| Brief |
Copy the result of filtering the entries below for lines that include the string "compte".

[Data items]
::::

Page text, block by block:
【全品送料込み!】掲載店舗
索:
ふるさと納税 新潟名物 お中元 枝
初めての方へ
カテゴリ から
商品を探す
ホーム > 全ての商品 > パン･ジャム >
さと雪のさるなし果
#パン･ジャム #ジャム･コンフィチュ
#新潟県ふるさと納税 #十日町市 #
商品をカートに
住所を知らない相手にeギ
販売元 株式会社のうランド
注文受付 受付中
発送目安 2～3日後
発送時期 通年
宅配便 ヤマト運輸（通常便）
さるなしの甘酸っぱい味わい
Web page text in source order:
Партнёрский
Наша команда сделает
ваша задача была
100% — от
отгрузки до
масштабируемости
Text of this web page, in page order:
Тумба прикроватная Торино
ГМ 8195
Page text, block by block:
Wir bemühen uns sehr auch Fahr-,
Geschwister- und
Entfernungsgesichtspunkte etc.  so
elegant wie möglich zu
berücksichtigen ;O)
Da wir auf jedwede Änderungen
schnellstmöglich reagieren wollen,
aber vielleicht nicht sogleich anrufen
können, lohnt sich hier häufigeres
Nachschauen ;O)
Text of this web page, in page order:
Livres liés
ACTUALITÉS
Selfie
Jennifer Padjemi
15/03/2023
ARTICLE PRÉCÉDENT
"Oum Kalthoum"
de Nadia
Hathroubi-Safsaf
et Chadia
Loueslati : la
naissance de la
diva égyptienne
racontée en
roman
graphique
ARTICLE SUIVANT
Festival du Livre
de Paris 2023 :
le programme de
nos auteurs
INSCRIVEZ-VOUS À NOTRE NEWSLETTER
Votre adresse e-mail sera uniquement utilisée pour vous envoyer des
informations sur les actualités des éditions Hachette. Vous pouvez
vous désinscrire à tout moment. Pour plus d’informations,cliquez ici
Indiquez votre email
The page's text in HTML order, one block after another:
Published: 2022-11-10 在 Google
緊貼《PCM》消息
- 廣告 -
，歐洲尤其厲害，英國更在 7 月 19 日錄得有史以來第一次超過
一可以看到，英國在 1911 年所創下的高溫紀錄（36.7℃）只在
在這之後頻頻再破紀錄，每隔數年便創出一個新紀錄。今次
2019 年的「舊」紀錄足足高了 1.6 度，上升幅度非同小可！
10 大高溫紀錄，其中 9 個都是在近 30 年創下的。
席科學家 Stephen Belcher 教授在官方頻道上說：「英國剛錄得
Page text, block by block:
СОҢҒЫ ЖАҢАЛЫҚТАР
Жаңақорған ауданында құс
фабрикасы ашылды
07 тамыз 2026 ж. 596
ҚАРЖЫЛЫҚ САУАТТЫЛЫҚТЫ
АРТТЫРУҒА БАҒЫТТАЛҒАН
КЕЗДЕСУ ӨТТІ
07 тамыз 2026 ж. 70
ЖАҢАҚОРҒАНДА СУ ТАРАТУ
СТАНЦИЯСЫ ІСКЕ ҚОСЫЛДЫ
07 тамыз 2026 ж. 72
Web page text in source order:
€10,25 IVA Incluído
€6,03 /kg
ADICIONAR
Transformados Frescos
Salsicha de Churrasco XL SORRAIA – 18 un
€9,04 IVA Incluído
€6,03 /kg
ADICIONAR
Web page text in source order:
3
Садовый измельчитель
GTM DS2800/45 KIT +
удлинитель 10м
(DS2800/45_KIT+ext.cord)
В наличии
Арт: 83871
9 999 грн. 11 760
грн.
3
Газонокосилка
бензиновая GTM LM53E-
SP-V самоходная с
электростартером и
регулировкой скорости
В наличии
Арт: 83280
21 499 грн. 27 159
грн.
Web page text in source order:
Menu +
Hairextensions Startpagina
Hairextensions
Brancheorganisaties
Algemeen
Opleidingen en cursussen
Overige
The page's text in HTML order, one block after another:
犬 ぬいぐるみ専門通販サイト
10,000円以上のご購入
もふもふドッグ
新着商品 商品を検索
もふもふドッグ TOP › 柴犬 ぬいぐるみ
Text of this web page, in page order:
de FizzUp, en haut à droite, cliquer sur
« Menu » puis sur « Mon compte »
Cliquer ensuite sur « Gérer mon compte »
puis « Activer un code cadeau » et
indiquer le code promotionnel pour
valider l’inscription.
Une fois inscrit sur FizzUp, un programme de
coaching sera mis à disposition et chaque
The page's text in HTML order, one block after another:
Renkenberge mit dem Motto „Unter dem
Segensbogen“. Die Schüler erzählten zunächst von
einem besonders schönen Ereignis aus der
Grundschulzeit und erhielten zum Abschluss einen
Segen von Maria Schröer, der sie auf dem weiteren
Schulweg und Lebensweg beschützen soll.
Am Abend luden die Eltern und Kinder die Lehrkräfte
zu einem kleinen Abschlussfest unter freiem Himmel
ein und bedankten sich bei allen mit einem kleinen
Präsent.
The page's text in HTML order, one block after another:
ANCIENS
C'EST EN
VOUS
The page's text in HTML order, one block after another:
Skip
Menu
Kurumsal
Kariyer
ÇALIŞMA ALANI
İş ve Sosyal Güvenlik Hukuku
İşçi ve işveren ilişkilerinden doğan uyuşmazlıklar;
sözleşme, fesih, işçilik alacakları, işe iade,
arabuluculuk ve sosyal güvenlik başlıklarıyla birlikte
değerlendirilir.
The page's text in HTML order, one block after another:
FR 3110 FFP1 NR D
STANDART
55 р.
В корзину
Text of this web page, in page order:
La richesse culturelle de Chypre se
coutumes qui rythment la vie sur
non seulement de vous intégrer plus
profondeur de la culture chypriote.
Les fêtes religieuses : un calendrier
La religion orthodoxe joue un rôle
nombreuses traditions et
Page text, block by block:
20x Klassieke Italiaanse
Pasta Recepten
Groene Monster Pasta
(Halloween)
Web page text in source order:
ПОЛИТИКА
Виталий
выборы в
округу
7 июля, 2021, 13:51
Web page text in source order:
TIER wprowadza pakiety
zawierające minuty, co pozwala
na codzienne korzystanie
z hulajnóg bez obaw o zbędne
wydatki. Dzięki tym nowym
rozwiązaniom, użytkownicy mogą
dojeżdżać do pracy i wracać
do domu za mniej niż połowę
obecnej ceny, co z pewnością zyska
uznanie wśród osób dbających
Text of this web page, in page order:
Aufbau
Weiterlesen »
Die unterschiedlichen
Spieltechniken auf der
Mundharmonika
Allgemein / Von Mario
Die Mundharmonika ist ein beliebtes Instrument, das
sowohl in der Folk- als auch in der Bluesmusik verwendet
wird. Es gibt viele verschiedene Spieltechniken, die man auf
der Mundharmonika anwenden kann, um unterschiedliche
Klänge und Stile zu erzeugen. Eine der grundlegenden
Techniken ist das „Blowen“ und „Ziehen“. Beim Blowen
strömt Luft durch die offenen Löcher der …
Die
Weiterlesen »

::::

| Solution for this problem |
« Menu » puis sur « Mon compte »
Cliquer ensuite sur « Gérer mon compte »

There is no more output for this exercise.